=== Assigned task ===
Scan the material that follows for lines with "Products". Answer with how many there are, nothing else.
(Source data begins)
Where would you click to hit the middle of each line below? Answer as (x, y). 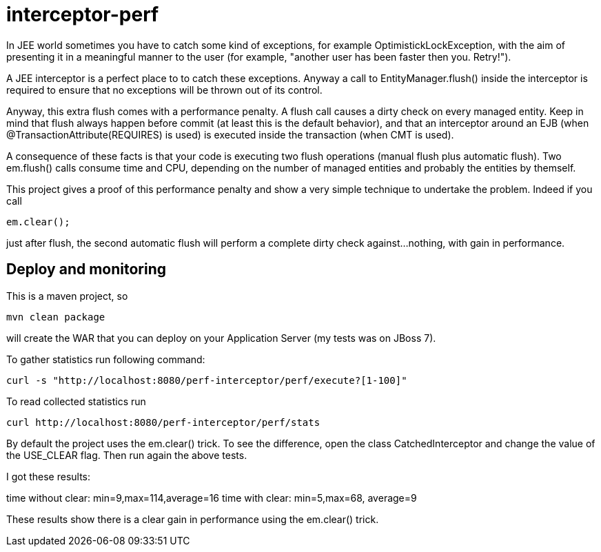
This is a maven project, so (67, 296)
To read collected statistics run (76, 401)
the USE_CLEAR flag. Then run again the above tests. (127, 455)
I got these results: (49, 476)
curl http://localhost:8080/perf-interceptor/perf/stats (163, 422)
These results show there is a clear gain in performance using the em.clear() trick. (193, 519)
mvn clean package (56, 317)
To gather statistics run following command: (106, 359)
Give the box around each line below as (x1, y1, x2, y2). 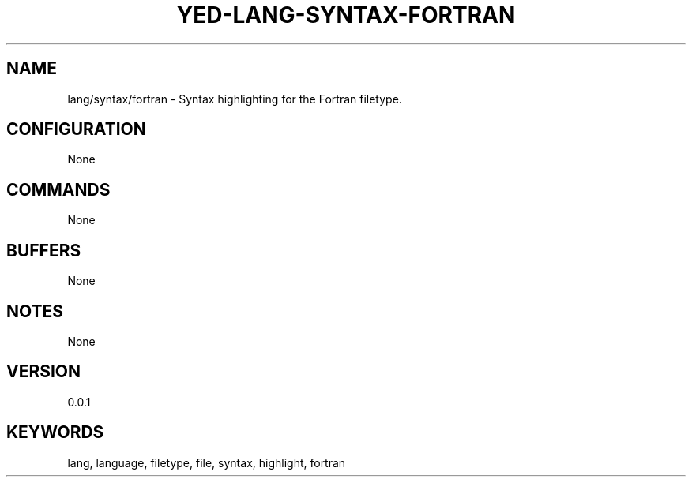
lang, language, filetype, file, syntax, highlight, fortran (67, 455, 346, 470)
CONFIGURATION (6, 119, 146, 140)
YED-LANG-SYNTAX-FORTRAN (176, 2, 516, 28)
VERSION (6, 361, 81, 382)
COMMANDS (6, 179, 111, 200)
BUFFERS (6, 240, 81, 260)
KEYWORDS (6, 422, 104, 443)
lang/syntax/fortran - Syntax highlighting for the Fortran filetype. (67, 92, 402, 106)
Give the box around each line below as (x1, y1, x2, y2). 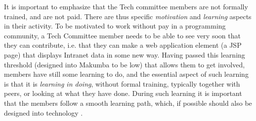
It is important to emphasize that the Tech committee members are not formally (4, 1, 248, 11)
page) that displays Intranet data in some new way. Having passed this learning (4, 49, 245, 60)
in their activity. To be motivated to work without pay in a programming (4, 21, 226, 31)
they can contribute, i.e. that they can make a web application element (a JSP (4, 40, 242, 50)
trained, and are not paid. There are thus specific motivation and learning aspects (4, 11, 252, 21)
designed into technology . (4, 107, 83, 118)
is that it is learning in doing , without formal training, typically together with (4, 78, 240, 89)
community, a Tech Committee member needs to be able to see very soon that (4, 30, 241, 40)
(Source data ends)
(Source data begins)
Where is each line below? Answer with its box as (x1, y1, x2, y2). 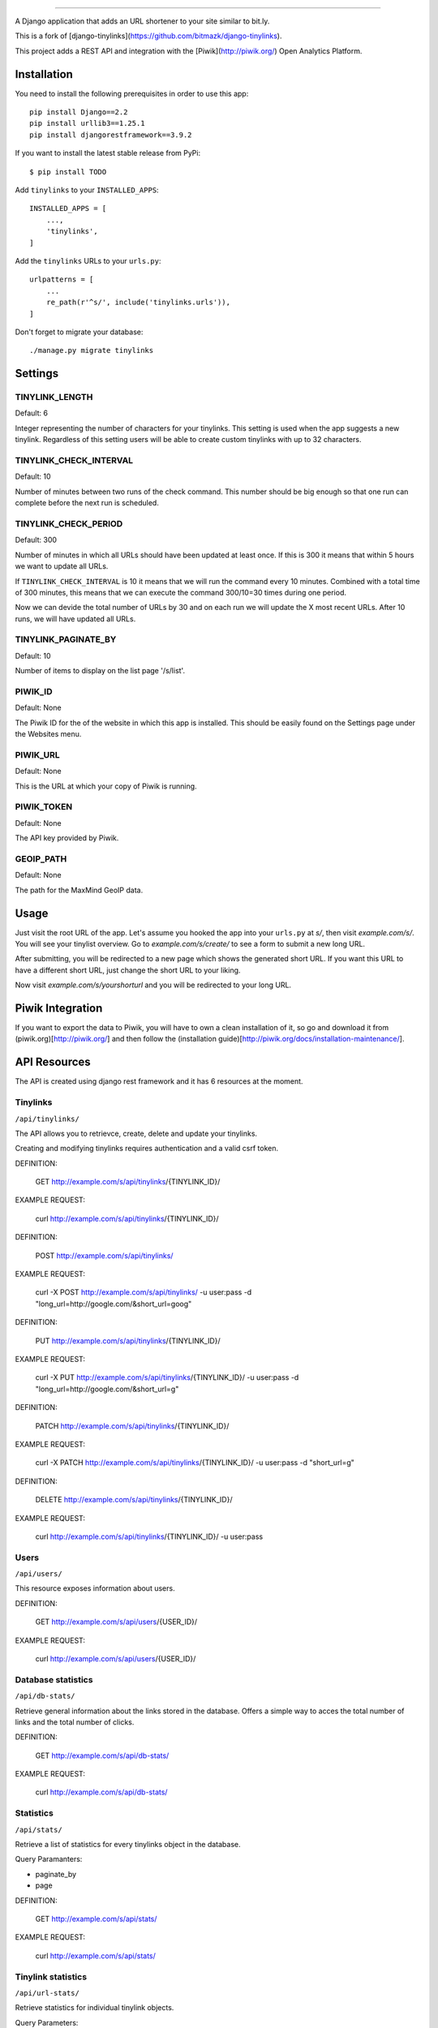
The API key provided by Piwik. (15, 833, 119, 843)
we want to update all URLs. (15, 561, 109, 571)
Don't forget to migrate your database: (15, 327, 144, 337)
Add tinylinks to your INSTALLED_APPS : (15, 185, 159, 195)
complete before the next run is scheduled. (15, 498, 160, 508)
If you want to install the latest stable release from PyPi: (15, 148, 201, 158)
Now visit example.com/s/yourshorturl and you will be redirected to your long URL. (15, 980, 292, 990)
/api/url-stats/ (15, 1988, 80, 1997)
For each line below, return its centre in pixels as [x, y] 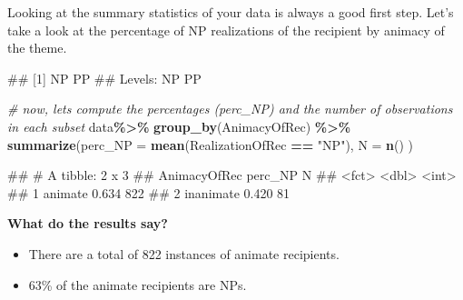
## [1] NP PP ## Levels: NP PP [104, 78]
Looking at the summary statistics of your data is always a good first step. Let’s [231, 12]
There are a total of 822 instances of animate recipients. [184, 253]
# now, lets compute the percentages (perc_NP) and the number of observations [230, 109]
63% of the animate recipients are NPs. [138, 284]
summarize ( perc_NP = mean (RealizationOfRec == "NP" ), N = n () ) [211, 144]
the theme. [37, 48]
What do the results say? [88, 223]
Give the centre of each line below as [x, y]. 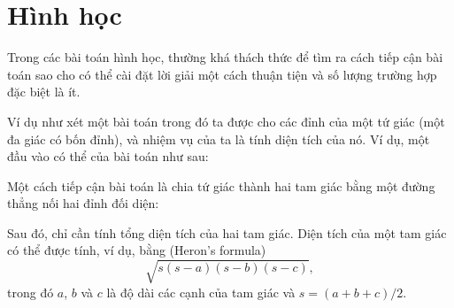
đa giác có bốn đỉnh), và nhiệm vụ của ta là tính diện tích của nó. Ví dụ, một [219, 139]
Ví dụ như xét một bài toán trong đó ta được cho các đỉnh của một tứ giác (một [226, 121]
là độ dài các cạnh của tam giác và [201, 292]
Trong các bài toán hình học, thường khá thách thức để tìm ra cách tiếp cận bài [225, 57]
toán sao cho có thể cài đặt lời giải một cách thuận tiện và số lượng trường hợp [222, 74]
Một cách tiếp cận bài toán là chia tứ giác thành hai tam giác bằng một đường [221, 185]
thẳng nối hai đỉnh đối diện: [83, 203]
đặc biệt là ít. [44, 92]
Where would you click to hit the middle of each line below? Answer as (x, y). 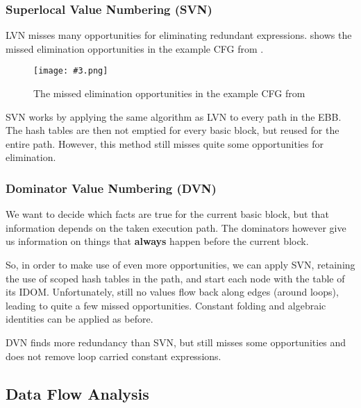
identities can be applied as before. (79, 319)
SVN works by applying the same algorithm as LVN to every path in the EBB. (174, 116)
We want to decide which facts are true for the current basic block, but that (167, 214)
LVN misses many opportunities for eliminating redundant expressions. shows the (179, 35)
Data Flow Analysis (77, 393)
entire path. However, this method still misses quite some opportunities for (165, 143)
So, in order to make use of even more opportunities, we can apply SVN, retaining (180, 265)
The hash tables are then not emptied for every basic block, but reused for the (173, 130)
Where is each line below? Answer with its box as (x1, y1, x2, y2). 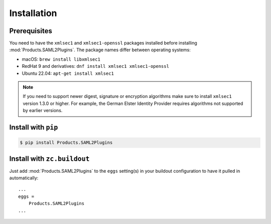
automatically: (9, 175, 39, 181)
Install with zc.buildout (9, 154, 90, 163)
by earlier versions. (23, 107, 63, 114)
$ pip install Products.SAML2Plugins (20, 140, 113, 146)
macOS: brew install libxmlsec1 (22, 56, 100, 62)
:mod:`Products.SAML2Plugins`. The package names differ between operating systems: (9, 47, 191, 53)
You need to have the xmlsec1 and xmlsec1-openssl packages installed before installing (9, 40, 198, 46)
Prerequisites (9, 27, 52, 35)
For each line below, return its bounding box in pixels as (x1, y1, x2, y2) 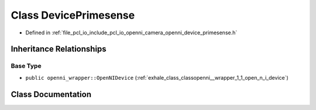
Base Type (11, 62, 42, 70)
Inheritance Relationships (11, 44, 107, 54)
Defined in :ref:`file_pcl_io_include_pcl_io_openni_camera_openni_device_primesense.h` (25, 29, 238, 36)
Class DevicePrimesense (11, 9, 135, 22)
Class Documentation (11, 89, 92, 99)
(Source data ends)
(Source data begins)
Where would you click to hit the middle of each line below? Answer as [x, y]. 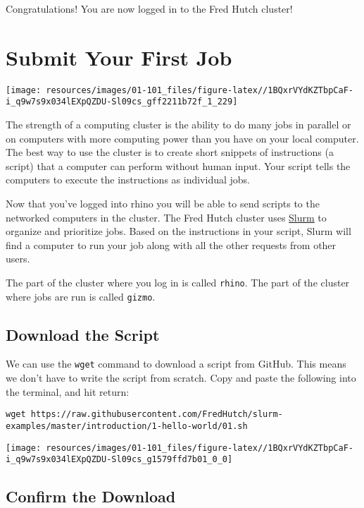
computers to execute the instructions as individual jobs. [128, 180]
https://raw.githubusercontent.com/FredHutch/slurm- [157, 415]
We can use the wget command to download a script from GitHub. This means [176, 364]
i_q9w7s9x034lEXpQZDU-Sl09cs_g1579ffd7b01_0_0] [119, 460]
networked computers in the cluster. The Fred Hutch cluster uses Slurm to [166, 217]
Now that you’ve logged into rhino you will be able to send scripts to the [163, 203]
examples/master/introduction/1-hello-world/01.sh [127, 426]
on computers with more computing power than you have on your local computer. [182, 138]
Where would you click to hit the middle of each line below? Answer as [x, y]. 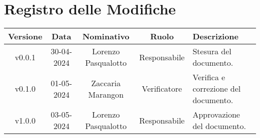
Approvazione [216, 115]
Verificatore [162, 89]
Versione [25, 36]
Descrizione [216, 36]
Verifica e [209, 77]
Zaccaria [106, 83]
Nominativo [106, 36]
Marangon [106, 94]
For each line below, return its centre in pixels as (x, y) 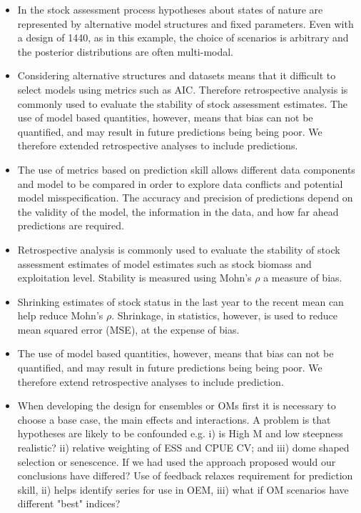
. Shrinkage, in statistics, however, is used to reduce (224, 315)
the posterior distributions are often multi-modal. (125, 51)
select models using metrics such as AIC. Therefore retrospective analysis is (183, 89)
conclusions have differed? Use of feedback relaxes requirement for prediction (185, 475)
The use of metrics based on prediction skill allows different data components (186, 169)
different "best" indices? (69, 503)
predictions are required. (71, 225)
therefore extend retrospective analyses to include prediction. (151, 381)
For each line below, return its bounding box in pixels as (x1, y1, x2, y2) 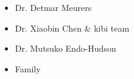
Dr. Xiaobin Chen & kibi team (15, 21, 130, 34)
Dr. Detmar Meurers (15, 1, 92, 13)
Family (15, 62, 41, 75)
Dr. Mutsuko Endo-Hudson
(Source data ends)
=== Result ===
2